**Work request**
Start at the line containing "and Privacy Policy" and transcribe every line exactly through the end of the records below, and only those lines.

□ □ □ □ □

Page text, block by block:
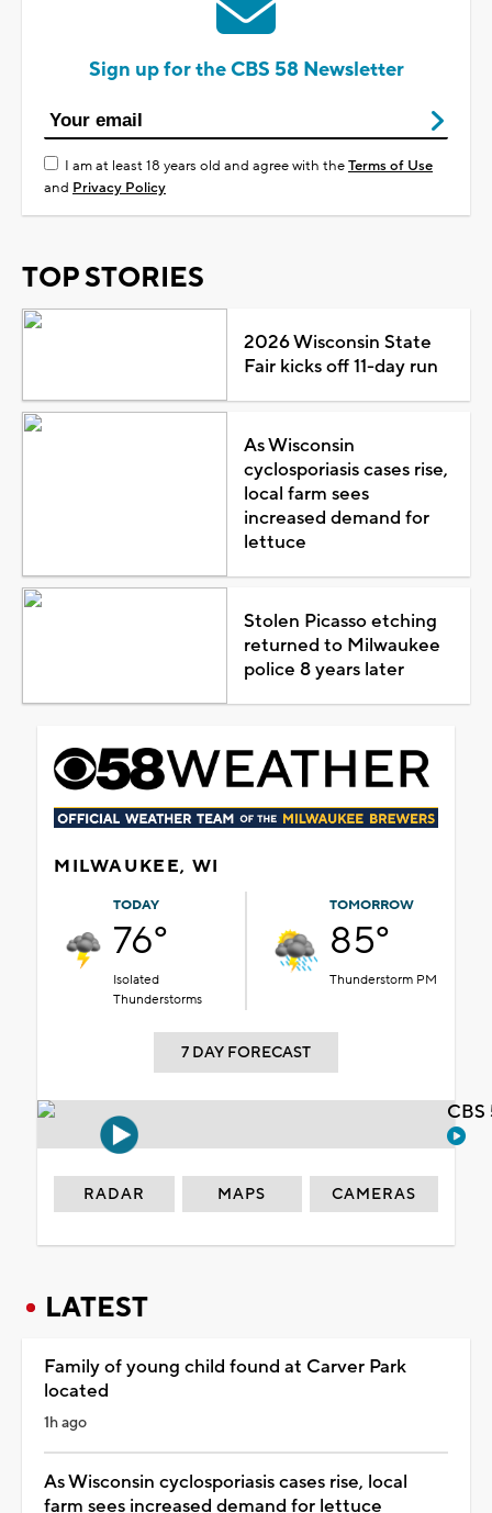
Sign up for the CBS 58 Newsletter
I am at least 18 years old and agree with theTerms of Use
and Privacy Policy
TOP STORIES
2026 Wisconsin State
Fair kicks off 11-day run
As Wisconsin
cyclosporiasis cases rise,
local farm sees
increased demand for
lettuce
Stolen Picasso etching
returned to Milwaukee
police 8 years later
MILWAUKEE, WI
TODAY
76°
Isolated
Thunderstorms
TOMORROW
85°
Thunderstorm PM
7 DAY FORECAST
RADAR MAPS CAMERAS
LATEST
Family of young child found at Carver Park
located
1h ago
As Wisconsin cyclosporiasis cases rise, local
farm sees increased demand for lettuce

□ □ □ □ □

**Answer for this exercise**
and Privacy Policy
TOP STORIES
2026 Wisconsin State
Fair kicks off 11-day run
As Wisconsin
cyclosporiasis cases rise,
local farm sees
increased demand for
lettuce
Stolen Picasso etching
returned to Milwaukee
police 8 years later
MILWAUKEE, WI
TODAY
76°
Isolated
Thunderstorms
TOMORROW
85°
Thunderstorm PM
7 DAY FORECAST
RADAR MAPS CAMERAS
LATEST
Family of young child found at Carver Park
located
1h ago
As Wisconsin cyclosporiasis cases rise, local
farm sees increased demand for lettuce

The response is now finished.